(Information shown)
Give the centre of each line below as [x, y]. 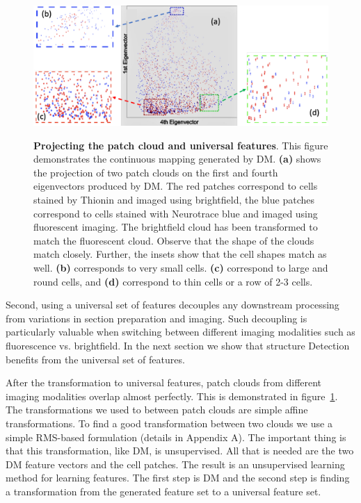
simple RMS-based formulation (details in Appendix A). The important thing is [176, 437]
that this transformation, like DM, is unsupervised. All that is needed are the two [180, 451]
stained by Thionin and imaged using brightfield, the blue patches [174, 200]
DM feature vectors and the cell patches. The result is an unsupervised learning [175, 464]
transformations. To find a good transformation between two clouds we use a [169, 423]
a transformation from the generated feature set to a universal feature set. [163, 491]
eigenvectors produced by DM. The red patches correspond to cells [176, 186]
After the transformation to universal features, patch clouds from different [164, 382]
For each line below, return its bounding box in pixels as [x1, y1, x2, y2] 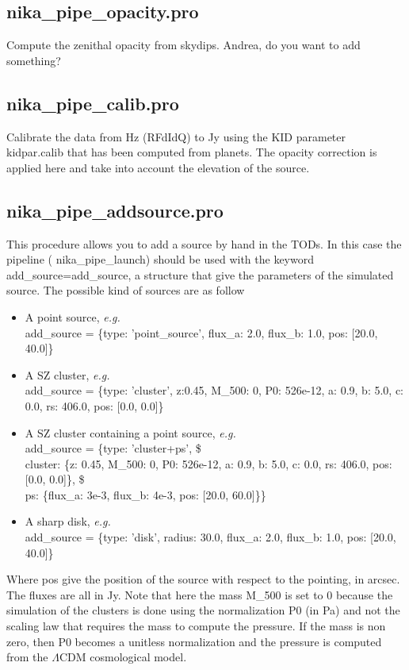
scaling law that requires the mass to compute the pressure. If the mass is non [6, 618, 386, 634]
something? [6, 52, 61, 68]
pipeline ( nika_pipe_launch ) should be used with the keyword [6, 251, 314, 268]
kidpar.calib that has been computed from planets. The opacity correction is [6, 144, 377, 160]
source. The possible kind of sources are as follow [6, 282, 245, 298]
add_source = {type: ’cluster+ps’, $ [25, 440, 201, 456]
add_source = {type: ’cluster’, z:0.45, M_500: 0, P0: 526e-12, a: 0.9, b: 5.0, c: [25, 382, 403, 399]
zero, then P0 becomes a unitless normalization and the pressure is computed [6, 633, 382, 649]
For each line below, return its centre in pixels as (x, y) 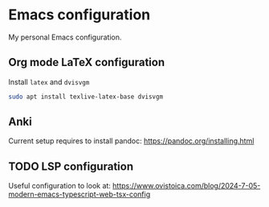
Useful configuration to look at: (59, 186)
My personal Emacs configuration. (65, 37)
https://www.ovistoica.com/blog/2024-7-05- (186, 186)
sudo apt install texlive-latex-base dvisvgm (86, 97)
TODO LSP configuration (71, 166)
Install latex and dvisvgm (49, 81)
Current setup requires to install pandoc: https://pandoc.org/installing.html (131, 141)
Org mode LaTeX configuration (87, 62)
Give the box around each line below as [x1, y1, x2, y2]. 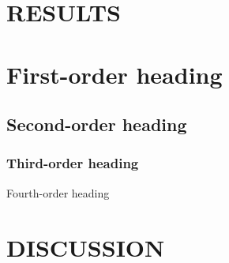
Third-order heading [6, 153, 139, 173]
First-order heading [6, 58, 223, 90]
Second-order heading [6, 112, 187, 137]
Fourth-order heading [6, 184, 110, 201]

(Task brief) From the first line to the last, transcribe the listing exactly; skip the pictures.

(Answer section)
Give the centre of each line below as [x, y]. 
simple RMS-based formulation (details in Appendix A). The important thing is [176, 437]
that this transformation, like DM, is unsupervised. All that is needed are the two [180, 451]
stained by Thionin and imaged using brightfield, the blue patches [174, 200]
DM feature vectors and the cell patches. The result is an unsupervised learning [175, 464]
transformations. To find a good transformation between two clouds we use a [169, 423]
a transformation from the generated feature set to a universal feature set. [163, 491]
eigenvectors produced by DM. The red patches correspond to cells [176, 186]
After the transformation to universal features, patch clouds from different [164, 382]
For each line below, return its bounding box in pixels as [x1, y1, x2, y2] 
scaling law that requires the mass to compute the pressure. If the mass is non [6, 618, 386, 634]
something? [6, 52, 61, 68]
pipeline ( nika_pipe_launch ) should be used with the keyword [6, 251, 314, 268]
kidpar.calib that has been computed from planets. The opacity correction is [6, 144, 377, 160]
source. The possible kind of sources are as follow [6, 282, 245, 298]
add_source = {type: ’cluster+ps’, $ [25, 440, 201, 456]
add_source = {type: ’cluster’, z:0.45, M_500: 0, P0: 526e-12, a: 0.9, b: 5.0, c: [25, 382, 403, 399]
zero, then P0 becomes a unitless normalization and the pressure is computed [6, 633, 382, 649]
For each line below, return its centre in pixels as (x, y) 
Useful configuration to look at: (59, 186)
My personal Emacs configuration. (65, 37)
https://www.ovistoica.com/blog/2024-7-05- (186, 186)
sudo apt install texlive-latex-base dvisvgm (86, 97)
TODO LSP configuration (71, 166)
Install latex and dvisvgm (49, 81)
Current setup requires to install pandoc: https://pandoc.org/installing.html (131, 141)
Org mode LaTeX configuration (87, 62)
Give the box around each line below as [x1, y1, x2, y2]. 
Third-order heading [6, 153, 139, 173]
First-order heading [6, 58, 223, 90]
Second-order heading [6, 112, 187, 137]
Fourth-order heading [6, 184, 110, 201]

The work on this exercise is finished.